SketchQL Demonstration: Zero-shot Video Moment Querying with Sketches
Renzhi Wu, Pramod Chunduri, Dristi J Shah, Ashmitha Julius Aravind, Ali Payani, Xu Chu, Joy Arulraj, Kexin Rong
TL;DR
SketchQL tackles zero-shot video moment querying by letting users sketch target events as object trajectories. It combines a visual query interface with a transformer-based Matcher that embeds and compares per-frame bounding-box trajectories, using $\mathrm{sim}(C_Q, C_V) = \cos(\mathbf{emb}(C_Q), \mathbf{emb}(C_V))$ to rank clips; the embeddings are learned from a trajectory simulator to generalize across datasets.
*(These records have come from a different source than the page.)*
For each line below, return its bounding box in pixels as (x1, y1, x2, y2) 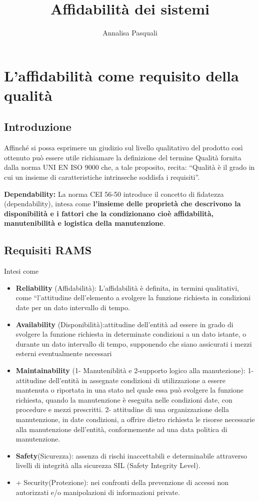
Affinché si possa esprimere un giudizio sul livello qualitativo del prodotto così (4, 142, 243, 153)
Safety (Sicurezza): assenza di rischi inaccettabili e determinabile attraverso (15, 450, 247, 461)
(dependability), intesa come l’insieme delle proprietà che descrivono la (4, 198, 241, 209)
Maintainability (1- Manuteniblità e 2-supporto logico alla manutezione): (15, 365, 245, 375)
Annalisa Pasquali (102, 27, 157, 38)
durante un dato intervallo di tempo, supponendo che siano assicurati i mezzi (15, 338, 252, 349)
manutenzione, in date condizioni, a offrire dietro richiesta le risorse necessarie (15, 414, 255, 424)
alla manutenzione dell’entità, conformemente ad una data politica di (15, 424, 227, 434)
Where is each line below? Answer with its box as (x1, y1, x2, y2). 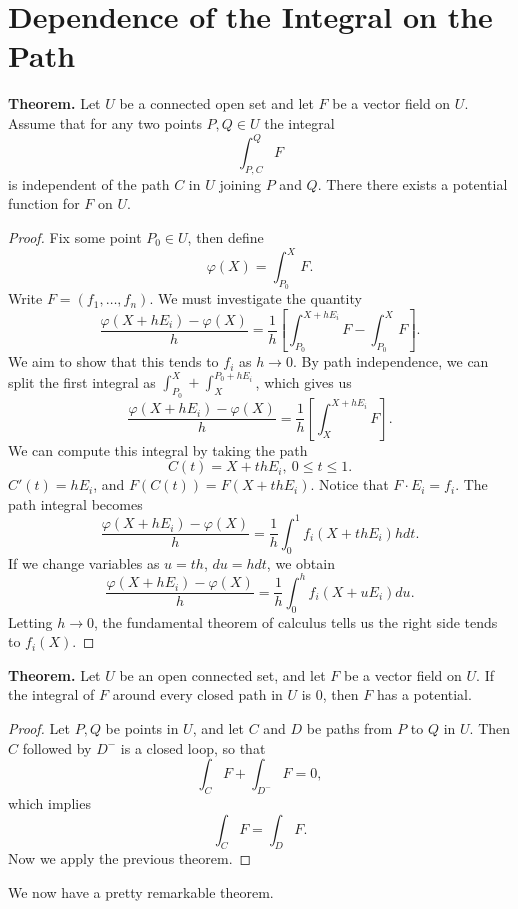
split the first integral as (8, 371, 156, 392)
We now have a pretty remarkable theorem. (8, 881, 274, 902)
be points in (105, 717, 179, 738)
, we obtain (266, 552, 335, 573)
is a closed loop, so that (120, 737, 266, 758)
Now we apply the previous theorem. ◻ (8, 848, 252, 869)
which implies (8, 792, 91, 813)
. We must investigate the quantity (149, 288, 362, 309)

The system operates on pre-extracted bounding-box trajectories and supports single- and multi-object queries via end-to-end demonstrations on real video. This work delivers a usable GUI, a generalizable trajectory similarity model, and a practical demonstration of sketch-based video moment querying across datasets.
Abstract
In this paper, we will present SketchQL, a video database management system (VDBMS) for retrieving video moments with a sketch-based query interface. This novel interface allows users to specify object trajectory events with simple mouse drag-and-drop operations. Users can use trajectories of single objects as building blocks to compose complex events. Using a pre-trained model that encodes trajectory similarity, SketchQL achieves zero-shot video moments retrieval by performing similarity searches over the video to identify clips that are the most similar to the visual query. In this demonstration, we introduce the graphic user interface of SketchQL and detail its functionalities and interaction mechanisms. We also demonstrate the end-to-end usage of SketchQL from query composition to video moments retrieval using real-world scenarios.